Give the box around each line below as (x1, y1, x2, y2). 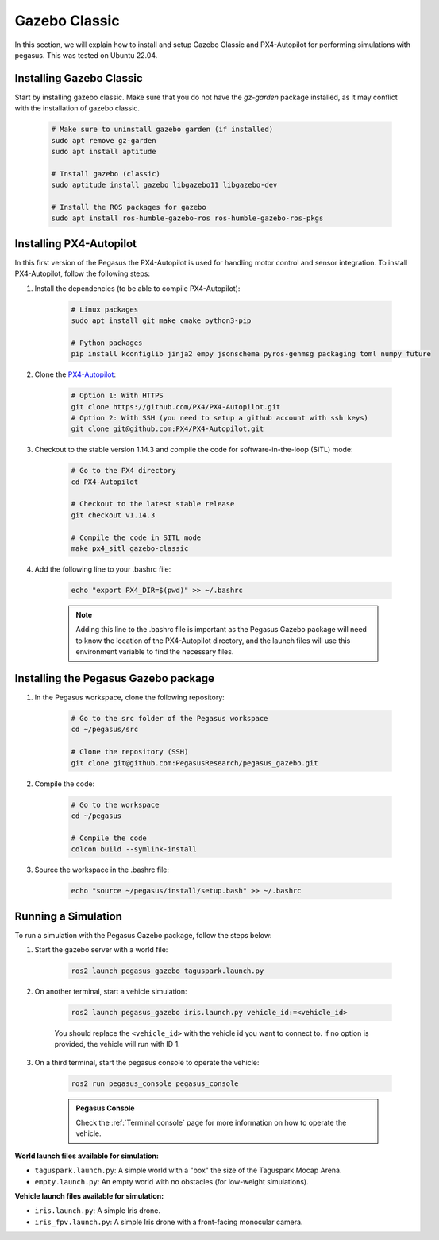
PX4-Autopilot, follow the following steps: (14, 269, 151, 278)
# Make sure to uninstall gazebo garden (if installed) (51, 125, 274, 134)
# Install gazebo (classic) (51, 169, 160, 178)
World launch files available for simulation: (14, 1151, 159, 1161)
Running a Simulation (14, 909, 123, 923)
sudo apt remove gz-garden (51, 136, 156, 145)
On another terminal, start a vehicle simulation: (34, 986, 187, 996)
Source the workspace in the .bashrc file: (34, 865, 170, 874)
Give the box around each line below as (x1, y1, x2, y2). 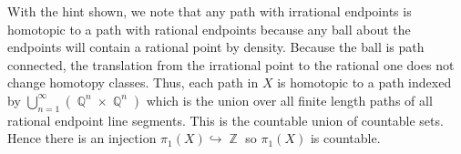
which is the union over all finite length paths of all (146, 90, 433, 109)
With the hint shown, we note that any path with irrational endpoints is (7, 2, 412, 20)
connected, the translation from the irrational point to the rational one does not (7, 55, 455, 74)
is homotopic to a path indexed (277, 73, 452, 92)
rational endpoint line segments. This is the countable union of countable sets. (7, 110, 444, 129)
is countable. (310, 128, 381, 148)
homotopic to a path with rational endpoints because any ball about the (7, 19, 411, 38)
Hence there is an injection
--------------------
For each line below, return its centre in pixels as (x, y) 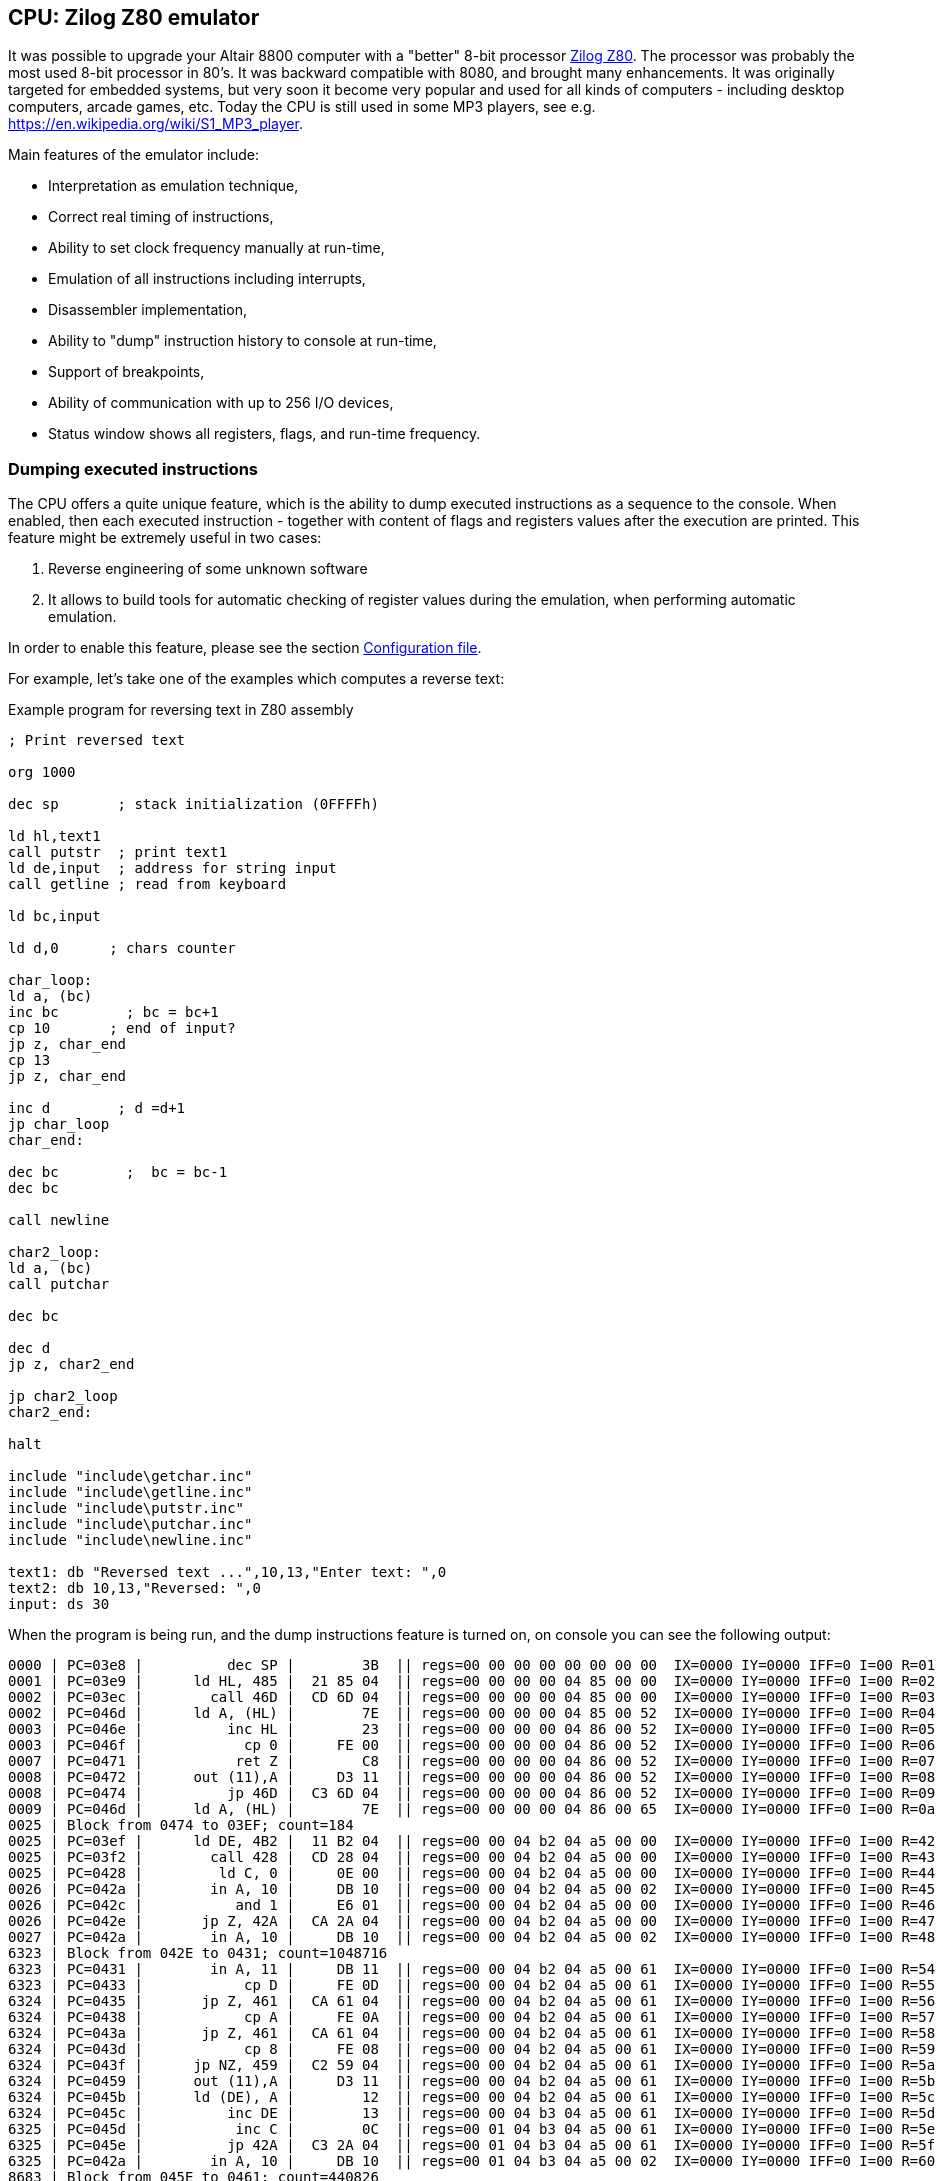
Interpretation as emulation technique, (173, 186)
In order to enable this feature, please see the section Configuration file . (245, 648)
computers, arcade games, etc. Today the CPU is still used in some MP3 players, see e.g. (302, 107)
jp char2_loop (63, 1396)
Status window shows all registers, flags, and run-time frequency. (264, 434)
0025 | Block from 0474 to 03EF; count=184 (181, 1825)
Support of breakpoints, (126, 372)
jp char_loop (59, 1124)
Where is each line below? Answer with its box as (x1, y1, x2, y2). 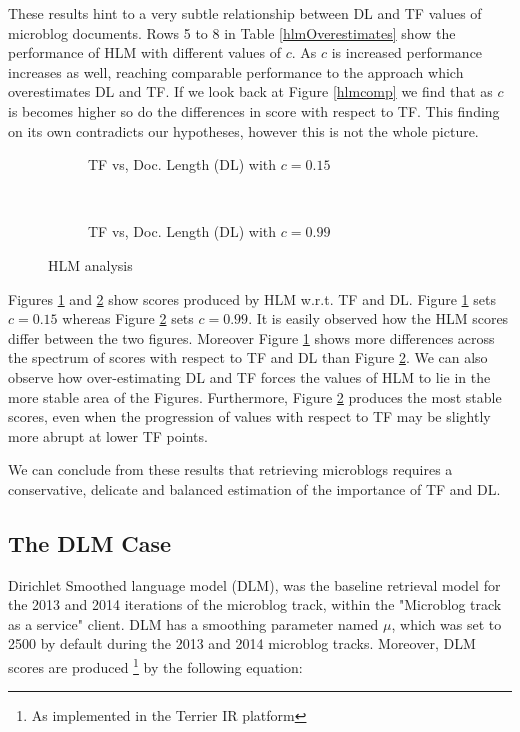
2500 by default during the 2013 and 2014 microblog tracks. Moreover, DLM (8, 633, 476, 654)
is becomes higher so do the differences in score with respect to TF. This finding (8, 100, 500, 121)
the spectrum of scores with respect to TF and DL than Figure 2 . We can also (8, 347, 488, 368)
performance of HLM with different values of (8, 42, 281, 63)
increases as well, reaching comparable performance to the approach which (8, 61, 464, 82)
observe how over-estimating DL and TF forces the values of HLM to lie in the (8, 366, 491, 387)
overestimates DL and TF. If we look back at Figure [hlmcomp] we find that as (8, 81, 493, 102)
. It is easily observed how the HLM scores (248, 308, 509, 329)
--------------------
- TASK PROMPT
With the pictures removed, print only the lines starting at the line that has "World launch files" and ending at the line that has "is countable. (310, 128, 381, 148)", both ends included, exactly as they stand above.

- RESPONSE FOR THIS EXERCISE
World launch files available for simulation: (14, 1151, 159, 1161)
Running a Simulation (14, 909, 123, 923)
sudo apt remove gz-garden (51, 136, 156, 145)
On another terminal, start a vehicle simulation: (34, 986, 187, 996)
Source the workspace in the .bashrc file: (34, 865, 170, 874)
Give the box around each line below as (x1, y1, x2, y2). 
which is the union over all finite length paths of all (146, 90, 433, 109)
With the hint shown, we note that any path with irrational endpoints is (7, 2, 412, 20)
connected, the translation from the irrational point to the rational one does not (7, 55, 455, 74)
is homotopic to a path indexed (277, 73, 452, 92)
rational endpoint line segments. This is the countable union of countable sets. (7, 110, 444, 129)
is countable. (310, 128, 381, 148)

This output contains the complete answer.